Um desvio. «Havia luz, e agora há escuridão. Ainda há pouco estava aqui e agora vou para além. Para onde?» – e repare-se: assim que o protagonista expõe estas aflições segundo o arcaísmo conflituante entre luz e sombra, expondo-se ao medo do desconhecido, o narrador inclina a verve metafísica deste drama pessoal para o terror fisiológico do corpo, o plano vertiginoso do real sensível: «Sentiu um arrepio de frio, faltou-lhe o ar. Só ouvia as batidas do coração» (p. 63). À luz da tradição do romance realista, o gesto de Tolstoi acabaria por tornar contemporaneamente intempestivas as iluminuras de De humani corporis fabrica (1543), o primeiro grande atlas anatómico, pelo médico renascentista Andreas Vesalius (1514-1564). Dissecando um cadáver, expondo as vísceras, os órgãos e a estrutura óssea que a pele resguarda, Vesalius acabaria por desalojar a alma dos esconsos interiores do corpo humano. A interioridade fisiológica não abriga, afinal, qualquer reduto inefável do que possa ser a anima divinamente insuflada – há apenas o corpo, e o corpo apenas, como um resto sem equívoco, onde esplende o que há de anónimo e universal em cada identidade singular.

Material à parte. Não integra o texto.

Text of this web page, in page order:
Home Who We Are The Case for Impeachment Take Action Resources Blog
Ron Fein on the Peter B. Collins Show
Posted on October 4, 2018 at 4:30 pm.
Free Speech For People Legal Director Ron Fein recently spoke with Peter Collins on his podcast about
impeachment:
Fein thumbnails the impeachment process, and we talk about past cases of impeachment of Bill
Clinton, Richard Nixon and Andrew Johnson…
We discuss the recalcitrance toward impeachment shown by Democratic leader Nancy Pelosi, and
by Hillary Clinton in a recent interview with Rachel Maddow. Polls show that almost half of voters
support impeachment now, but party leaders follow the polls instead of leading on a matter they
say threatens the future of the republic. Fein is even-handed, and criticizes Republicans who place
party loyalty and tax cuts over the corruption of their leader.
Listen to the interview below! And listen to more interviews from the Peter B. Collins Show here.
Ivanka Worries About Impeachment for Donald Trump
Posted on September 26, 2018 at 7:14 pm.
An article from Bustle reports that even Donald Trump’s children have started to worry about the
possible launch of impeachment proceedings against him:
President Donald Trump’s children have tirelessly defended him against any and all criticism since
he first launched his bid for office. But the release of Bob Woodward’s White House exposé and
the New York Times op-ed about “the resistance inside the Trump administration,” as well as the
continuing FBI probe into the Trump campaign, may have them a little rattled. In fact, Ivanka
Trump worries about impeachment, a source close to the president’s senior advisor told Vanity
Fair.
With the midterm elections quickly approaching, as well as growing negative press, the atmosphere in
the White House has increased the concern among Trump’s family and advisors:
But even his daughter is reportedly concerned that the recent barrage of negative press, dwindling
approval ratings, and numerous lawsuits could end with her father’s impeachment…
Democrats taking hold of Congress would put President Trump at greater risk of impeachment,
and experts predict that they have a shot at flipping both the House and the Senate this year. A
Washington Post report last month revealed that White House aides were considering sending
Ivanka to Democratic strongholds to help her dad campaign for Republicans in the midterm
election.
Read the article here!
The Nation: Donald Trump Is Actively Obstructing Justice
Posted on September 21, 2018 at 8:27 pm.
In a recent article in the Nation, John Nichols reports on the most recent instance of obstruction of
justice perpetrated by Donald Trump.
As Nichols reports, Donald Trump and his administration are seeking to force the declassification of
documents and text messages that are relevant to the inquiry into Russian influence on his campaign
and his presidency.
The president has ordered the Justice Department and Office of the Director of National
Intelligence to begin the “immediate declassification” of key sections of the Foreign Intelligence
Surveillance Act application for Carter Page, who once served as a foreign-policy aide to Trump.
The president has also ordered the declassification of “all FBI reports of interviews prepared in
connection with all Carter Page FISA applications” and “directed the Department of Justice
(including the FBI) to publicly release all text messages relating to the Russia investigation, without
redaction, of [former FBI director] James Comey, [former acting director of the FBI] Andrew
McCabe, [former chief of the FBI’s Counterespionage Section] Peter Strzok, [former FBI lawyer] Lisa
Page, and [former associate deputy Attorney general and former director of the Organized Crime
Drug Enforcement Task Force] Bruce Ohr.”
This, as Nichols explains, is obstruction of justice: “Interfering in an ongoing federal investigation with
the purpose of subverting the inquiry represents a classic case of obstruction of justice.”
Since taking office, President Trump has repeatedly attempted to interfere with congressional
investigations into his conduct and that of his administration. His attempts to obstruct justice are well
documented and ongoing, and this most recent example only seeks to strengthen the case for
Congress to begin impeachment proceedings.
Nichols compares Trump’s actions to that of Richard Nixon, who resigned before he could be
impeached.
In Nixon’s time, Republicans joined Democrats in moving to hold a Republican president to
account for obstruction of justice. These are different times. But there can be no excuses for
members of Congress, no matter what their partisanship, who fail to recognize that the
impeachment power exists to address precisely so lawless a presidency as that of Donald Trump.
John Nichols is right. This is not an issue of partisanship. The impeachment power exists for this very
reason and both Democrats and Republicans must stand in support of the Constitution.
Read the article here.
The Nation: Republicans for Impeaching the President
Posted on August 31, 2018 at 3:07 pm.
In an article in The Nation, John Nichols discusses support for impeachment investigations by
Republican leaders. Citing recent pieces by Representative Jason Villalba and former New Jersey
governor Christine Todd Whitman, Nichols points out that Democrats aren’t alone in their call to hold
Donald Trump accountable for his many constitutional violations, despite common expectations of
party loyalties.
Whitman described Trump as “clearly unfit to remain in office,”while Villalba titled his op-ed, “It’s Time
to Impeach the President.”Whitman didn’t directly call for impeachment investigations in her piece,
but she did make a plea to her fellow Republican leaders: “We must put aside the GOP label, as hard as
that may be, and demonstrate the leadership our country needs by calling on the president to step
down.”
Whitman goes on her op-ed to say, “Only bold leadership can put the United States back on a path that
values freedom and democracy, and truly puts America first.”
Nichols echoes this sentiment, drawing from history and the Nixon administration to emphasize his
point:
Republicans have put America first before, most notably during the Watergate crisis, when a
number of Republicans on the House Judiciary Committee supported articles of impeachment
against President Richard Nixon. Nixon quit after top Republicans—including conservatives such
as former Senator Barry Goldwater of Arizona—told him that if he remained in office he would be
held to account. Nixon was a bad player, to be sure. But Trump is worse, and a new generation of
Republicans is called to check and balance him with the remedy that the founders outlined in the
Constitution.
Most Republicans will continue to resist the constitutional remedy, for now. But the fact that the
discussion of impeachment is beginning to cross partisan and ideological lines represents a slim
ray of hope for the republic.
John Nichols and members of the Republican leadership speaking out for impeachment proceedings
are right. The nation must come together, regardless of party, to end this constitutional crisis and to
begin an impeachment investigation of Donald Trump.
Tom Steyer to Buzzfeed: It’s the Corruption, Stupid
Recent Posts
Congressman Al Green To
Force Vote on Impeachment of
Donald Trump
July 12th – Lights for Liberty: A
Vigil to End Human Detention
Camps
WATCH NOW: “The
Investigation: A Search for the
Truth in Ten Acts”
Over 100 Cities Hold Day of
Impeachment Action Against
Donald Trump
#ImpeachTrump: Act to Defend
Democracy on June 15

Se, por um lado, a contrapelo de uma mais óbvia morbidade jacente, as ilustrações de Vesalius optam por mostrar esqueletos e escorchados em efusivas danças, com os nervos e os tendões à mostra como quem exibe derradeiros triunfos, cantando glórias a uma vida secreta – a vida interior da ossatura sob o disfarce da carne –, por outro, seguindo a pista lançada por Peter Sloterdijk, esse vitalismo ósseo representado em De humani corporis fabrica acompanha a suspeita antropológica de que o humano, na verdade, pressente nunca ser apenas o que julga ser. A partir do momento em que vem ao mundo, o ser humano fica imediatamente votado a uma radical excentricidade ontológica: jamais coincidirá consigo mesmo, se este «consigo mesmo» permanece incapturável e irredutível a um centro fixo.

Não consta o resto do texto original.